How to stay AI-ready and prepare your company for 2026

AI For Business


Artificial intelligence is no longer a new trend, but a driving force in a rapidly reshaping global economy. Towards the end of 2025, businesses are on the brink of the AI ​​mass adoption curve. According to World Economic Forum Future of Jobs Report 202586% of companies expect AI and information processing technologies to significantly transform their business models by 2030, with the sharpest acceleration expected between 2026 and 2028. The implications are profound: redefining jobs, new frontiers of productivity, changing competitive dynamics, and the need for significant reskilling. Those who wait risk becoming irrelevant. Those who prepare now will decide the next 10 years.

Here are the top 10 actions every organization and leader can take to strategically, ethically, and profitably get on the 2026 AI adoption curve.

1. Define AI North Star

Piloting the AI ​​is easy. Creating sustainable value is not. Successful organizations create a North Star. The vision is not a tool; result Clearly define how AI will reshape workflows, people, and customer experiences. This North Star must:

  • Explain how AI creates competitive advantage
  • Guide cultural and operational redesign
  • Serve as a benchmark for AI ROI

In the words of Peter Drucker, “Management is about doing things right; leadership is about doing the right thing.” AI North Star is your leadership compass.

2. Conducting a skills gap audit

The World Economic Forum reports that 59 out of 100 workers will need training by 2030. What skills are most in demand? Analytical thinking, AI literacy, resilience, and creativity. A proactive audit should:

  • Map current roles to tomorrow's AI-enhanced workflows
  • Identify job-specific skill gaps
  • Segment talent according to reskilling ability

3. Invest in AI literacy across the enterprise

AI is not limited to data science teams. According to HBR, 91% of executives agree that having the right talent is important, but 72% admit they face a technology skills gap. Democratize the understanding and implementation of AI.

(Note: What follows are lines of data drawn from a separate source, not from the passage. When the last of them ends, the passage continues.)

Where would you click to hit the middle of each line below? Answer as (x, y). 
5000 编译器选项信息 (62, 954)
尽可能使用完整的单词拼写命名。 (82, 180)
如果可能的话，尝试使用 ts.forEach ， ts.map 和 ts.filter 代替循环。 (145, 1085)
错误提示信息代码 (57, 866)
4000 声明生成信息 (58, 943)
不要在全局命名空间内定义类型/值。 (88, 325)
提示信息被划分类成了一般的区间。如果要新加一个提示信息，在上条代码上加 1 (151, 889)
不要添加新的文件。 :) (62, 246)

  • AI Bootcamp for Leadership
  • Just-in-time microlearning for frontline teams
  • Certifications and partner ecosystem (Coursera, LinkedIn Learning, etc.)

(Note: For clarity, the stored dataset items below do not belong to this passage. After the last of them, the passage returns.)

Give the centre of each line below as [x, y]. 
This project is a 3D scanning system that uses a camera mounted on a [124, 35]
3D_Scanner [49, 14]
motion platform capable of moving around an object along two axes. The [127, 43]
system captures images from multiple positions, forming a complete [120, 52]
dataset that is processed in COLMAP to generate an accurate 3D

4. Rewire organizational learning for speed

Leadership development needs to move from being temporary to being continuous. According to 2025 Global Leadership Development SurveyL&D is now a strategic differentiator. To be successful, you need to:

  • Predict role evolution
  • Accelerate your speed to skill
  • Integrate AI into L&D tools and content delivery

In the words of Charlie Munger, “You have to learn every big idea and make it part of the grid of your mind.” Make AI one of the beams of that grid.

5. Improve HR as a strategic AI partner

Currently, only 21% of HR leaders are involved in determining AI strategy, but this is rapidly changing. Future-ready organizations position HR as the architect of:

  • AI Talent Pipeline
  • Internal mobility powered by AI
  • Ethical governance framework for workforce transformation

6. Establish a robust change management architecture

AI transformation is not about technology, but about adopting behaviors. BCG research focuses on tailoring change strategies to organizational structures and social networks, rather than blindly applying best practices.

To be successful:

  • Map influential nodes in your organization's network
  • Engage with fellow advocates early
  • Use simulation to test behavioral adoption under AI conditions

7. Build ethical AI governance now

As AI becomes more agentic, so too does its risk. of AI Workforce Handbook and McKinsey both emphasize the need to:

  • Standards of explainability and transparency
  • Responsible Use Policy
  • Built-in compliance team

Establish a multidisciplinary governance committee that includes HR, legal, risk, and technology to prepare for AI regulatory pressures (such as EU AI legislation).

8. Adopt scalable Agentic AI use cases

2026 is the year agent AI moves from experimentation to productivity. Think co-pilots, autonomous agents, and complete automation of business functions. Leaders must:

  • Prioritize 3-5 high-impact use cases (customer service, finance, product development, etc.)
  • Piloting with cross-functional teams
  • Expand only if measurable impact is proven

9. Fostering a culture of AI co-creation

AI is not a tool to be inherited; it must be co-developed. McKinsey notes that employees are already using AI three times more than executives realize.

Unleash this potential by:

  • Established an “AI Task Force” within the business unit
  • Rewarding AI innovation through internal challenges and incubators
  • Promote a growth mindset at every level

10. Measure what matters (and iterate quickly)

In 2026, you will need dynamic metrics instead of static dashboards, so use:

  • AI adoption rate by function
  • ROI by AI use case
  • Emotion and trust tracking
  • Skill progression over time

takeout

The AI ​​won't wait for you to catch up. Marshall Goldsmith's famous quote. “What got you here can't get you there.” The adoption curve of 2026 will inexorably separate the bold from the bureaucratic. The most competitive organizations will not be those with the flashiest tools, but those that align their talent, strategy, and culture to think and act with AI in their DNA.